Pour bien comprendre l’utilité de cette adaptation, il faut savoir que les femelles baleines peuvent s’accoupler successivement avec différents mâles. Afin d’assurer leur descendance, ces derniers ont avantage à produire beaucoup de spermatozoïdes pour «diluer» ou même déloger le sperme des autres mâles. Dans ce système de compétition spermatique, ce serait la loi des probabilités qui déciderait de la paternité! Les mâles qui possèdent les plus volumineux testicules — et qui produisent donc un plus grand nombre de spermatozoïdes — auraient un succès reproducteur plus grand. Le fait d’avoir des testicules plus gros que la moyenne est un trait qui est ensuite transmis à la descendance et sélectionné par l’évolution.

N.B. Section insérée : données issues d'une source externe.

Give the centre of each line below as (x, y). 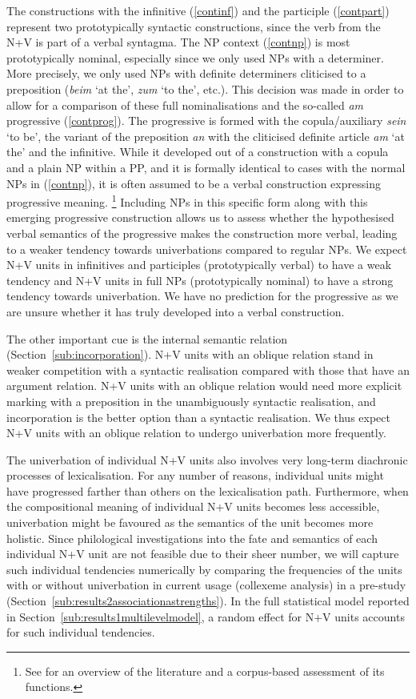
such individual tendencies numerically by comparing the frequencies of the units (204, 569)
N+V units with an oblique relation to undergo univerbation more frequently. (196, 433)
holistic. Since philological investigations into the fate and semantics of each (192, 538)
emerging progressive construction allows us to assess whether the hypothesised (200, 217)
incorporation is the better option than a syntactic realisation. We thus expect (198, 417)
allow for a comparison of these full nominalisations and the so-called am (185, 104)
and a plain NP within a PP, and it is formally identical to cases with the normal (206, 167)
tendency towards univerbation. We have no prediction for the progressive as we (202, 296)
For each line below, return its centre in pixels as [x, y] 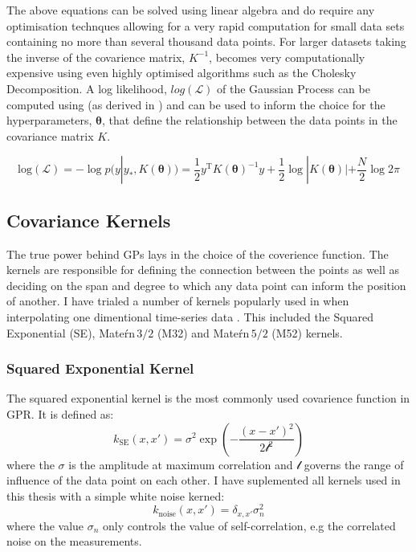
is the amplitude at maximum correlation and [181, 464]
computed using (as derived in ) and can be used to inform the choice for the [196, 104]
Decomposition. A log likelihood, [87, 88]
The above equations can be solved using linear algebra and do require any [191, 10]
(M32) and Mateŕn [203, 332]
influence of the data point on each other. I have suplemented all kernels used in [204, 480]
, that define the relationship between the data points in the [250, 120]
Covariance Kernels [89, 220]
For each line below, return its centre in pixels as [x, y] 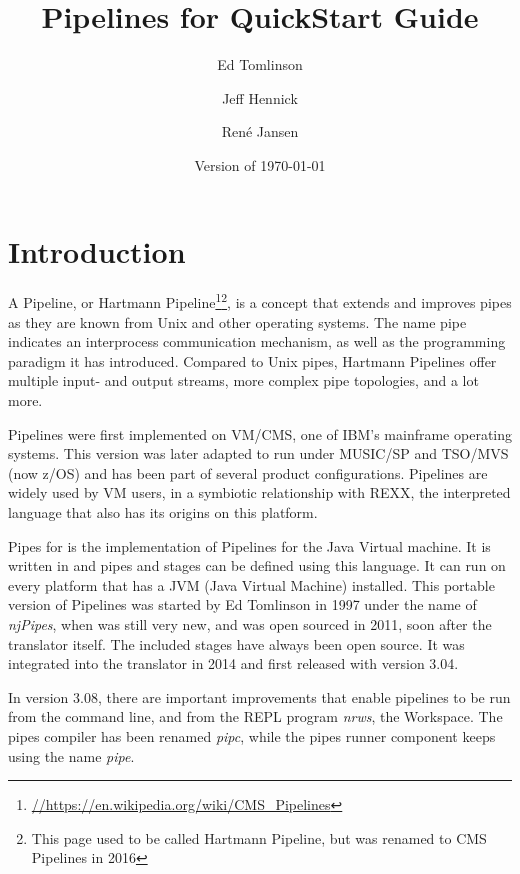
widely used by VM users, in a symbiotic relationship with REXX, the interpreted [259, 492]
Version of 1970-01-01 [260, 164]
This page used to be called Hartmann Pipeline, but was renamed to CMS [259, 837]
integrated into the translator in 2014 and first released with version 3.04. [233, 663]
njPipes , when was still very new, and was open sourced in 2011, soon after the [250, 624]
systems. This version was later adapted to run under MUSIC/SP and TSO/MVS [258, 453]
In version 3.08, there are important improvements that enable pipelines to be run [259, 696]
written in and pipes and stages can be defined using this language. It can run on [257, 565]
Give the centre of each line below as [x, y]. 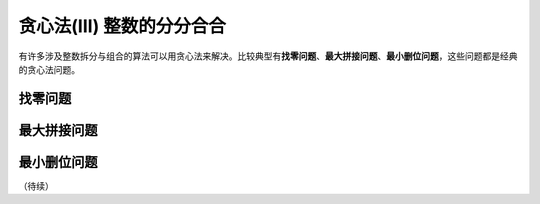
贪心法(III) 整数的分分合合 [122, 26]
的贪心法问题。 [49, 69]
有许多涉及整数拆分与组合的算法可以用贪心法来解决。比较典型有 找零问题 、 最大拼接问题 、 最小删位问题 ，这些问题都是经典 [268, 56]
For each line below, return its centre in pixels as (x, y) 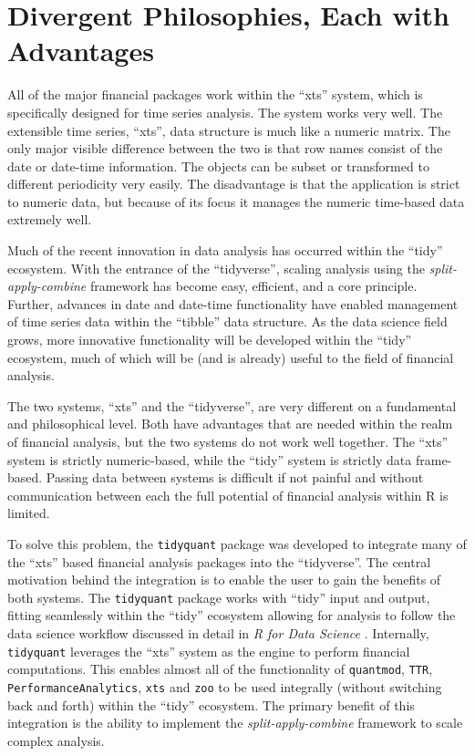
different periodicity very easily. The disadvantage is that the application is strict (234, 184)
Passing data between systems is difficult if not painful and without (235, 477)
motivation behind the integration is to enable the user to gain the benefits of (224, 580)
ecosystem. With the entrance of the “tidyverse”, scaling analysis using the (216, 268)
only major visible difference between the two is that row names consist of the (225, 148)
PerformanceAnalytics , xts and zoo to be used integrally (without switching (225, 686)
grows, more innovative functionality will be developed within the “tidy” (210, 340)
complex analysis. (56, 740)
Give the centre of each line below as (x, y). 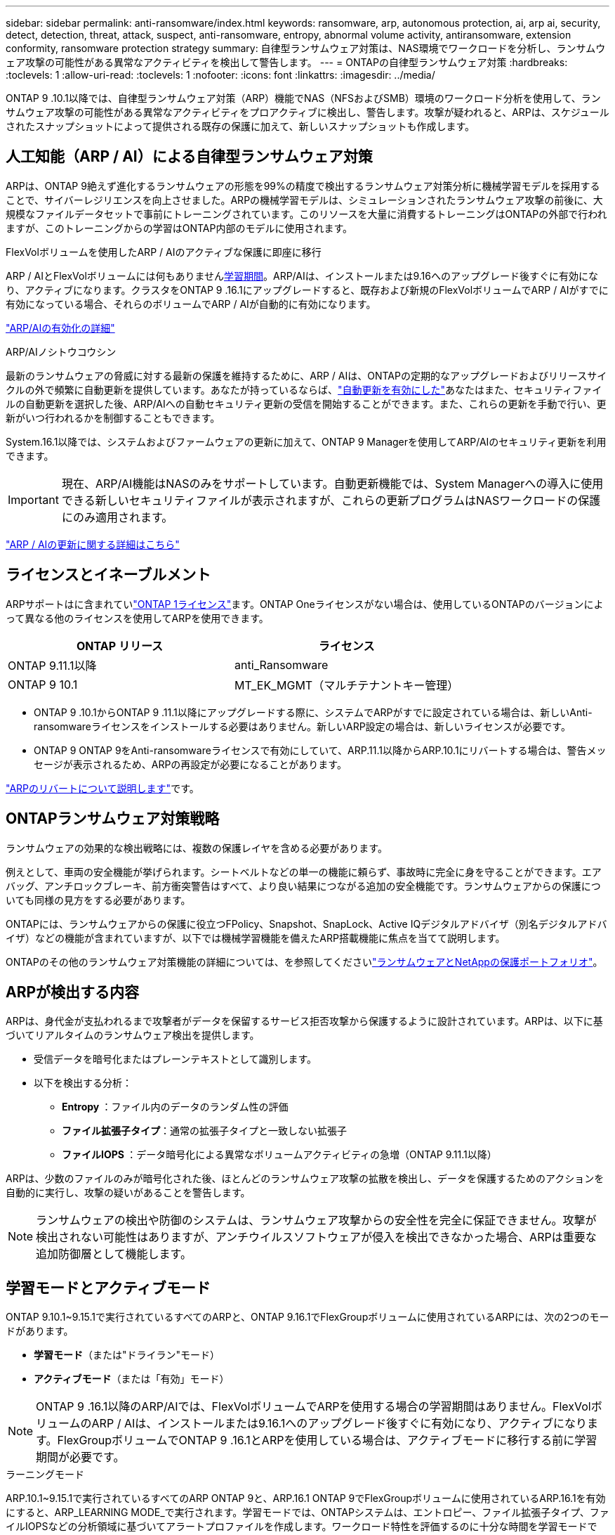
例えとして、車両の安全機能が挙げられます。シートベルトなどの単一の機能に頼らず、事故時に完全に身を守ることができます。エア (304, 872)
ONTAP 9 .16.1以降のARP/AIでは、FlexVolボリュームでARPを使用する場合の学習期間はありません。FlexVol (313, 1407)
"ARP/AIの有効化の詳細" (60, 328)
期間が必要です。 (80, 1457)
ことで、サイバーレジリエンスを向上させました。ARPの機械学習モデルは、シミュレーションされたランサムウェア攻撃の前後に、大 (304, 200)
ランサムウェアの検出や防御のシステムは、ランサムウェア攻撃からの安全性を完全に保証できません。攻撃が (316, 1220)
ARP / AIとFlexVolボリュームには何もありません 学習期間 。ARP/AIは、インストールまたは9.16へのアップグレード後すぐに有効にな (302, 276)
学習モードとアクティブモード (108, 1288)
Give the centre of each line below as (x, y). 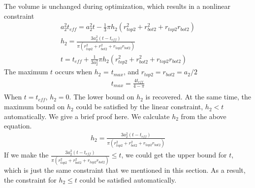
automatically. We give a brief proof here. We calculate (87, 116)
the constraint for (30, 179)
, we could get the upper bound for (174, 155)
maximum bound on (34, 107)
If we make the (26, 155)
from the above (204, 116)
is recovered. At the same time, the (198, 97)
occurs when (73, 72)
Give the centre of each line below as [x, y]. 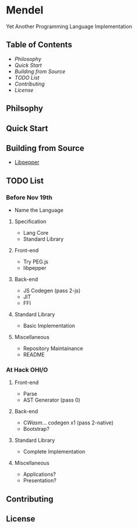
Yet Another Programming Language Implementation [69, 26]
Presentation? [40, 481]
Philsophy [25, 109]
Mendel [25, 10]
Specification [30, 222]
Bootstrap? [36, 429]
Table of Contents [39, 45]
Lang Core [36, 233]
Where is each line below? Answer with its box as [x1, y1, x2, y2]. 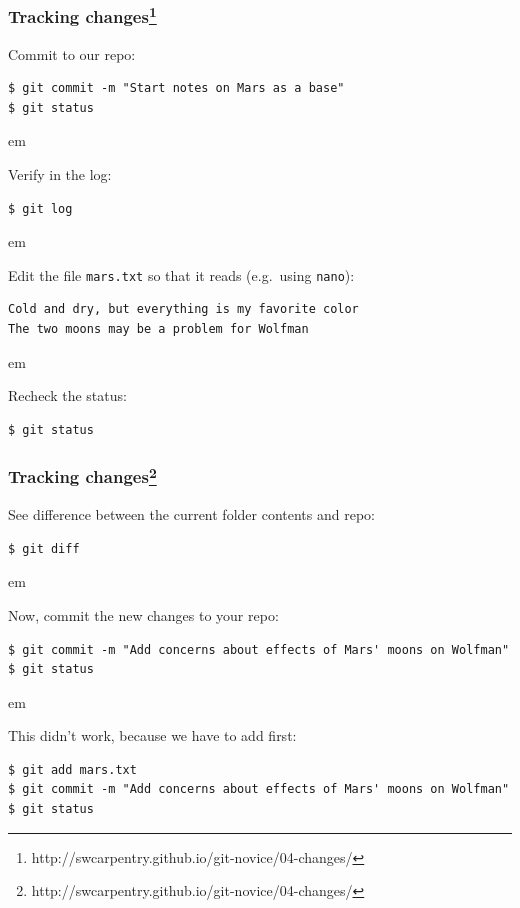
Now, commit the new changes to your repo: [8, 604, 279, 625]
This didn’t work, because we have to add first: [8, 725, 297, 746]
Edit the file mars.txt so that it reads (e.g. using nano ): [8, 264, 355, 285]
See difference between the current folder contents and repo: [8, 504, 375, 525]
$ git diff [8, 541, 80, 556]
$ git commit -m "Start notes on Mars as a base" [8, 81, 345, 96]
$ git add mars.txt [8, 762, 137, 777]
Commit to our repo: [8, 43, 136, 64]
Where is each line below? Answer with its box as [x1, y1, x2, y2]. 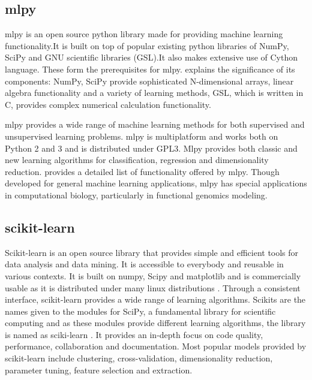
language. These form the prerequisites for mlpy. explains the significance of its [5, 62, 295, 75]
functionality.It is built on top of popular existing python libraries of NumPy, [5, 39, 289, 52]
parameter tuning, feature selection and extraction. [5, 363, 193, 376]
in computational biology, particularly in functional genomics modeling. [5, 188, 268, 201]
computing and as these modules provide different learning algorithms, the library [5, 316, 306, 329]
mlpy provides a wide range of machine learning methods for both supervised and [5, 118, 305, 131]
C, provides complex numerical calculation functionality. [5, 98, 211, 110]
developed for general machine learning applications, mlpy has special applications [5, 177, 307, 189]

La compétition spermatique est une stratégie répandue dans le monde animal, et les baleines noires de l’Atlantique Nord sont l’exemple par excellence. Pourquoi se sont-elles adaptées d’une manière démesurée comparativement à d’autres espèces qui utilisent la compétition spermatique ? Le milieu aquatique serait en grande partie responsable. En effet, puisque les baleines peuvent s’y déplacer en trois dimensions et que le milieu est généralement libre de barrières physiques, un mâle ne peut pas restreindre l’accès des autres mâles à une femelle, une stratégie qui est plutôt utilisée en milieu terrestre. Certains mammifères marins ont développé des stratégies comportementales pour se distinguer des autres lors de la reproduction, comme les cachalots qui utilisent le combat pour établir leur dominance sur les autres mâles. Cependant, ce n’est pas le cas des baleines noires de l’Atlantique Nord, qui ne semblent pas organisées en hiérarchie. N’ayant pas d’autres moyens de compétition, elles ont mis «tous leurs œufs dans le même panier» en poussant la compétition spermatique à l’extrême.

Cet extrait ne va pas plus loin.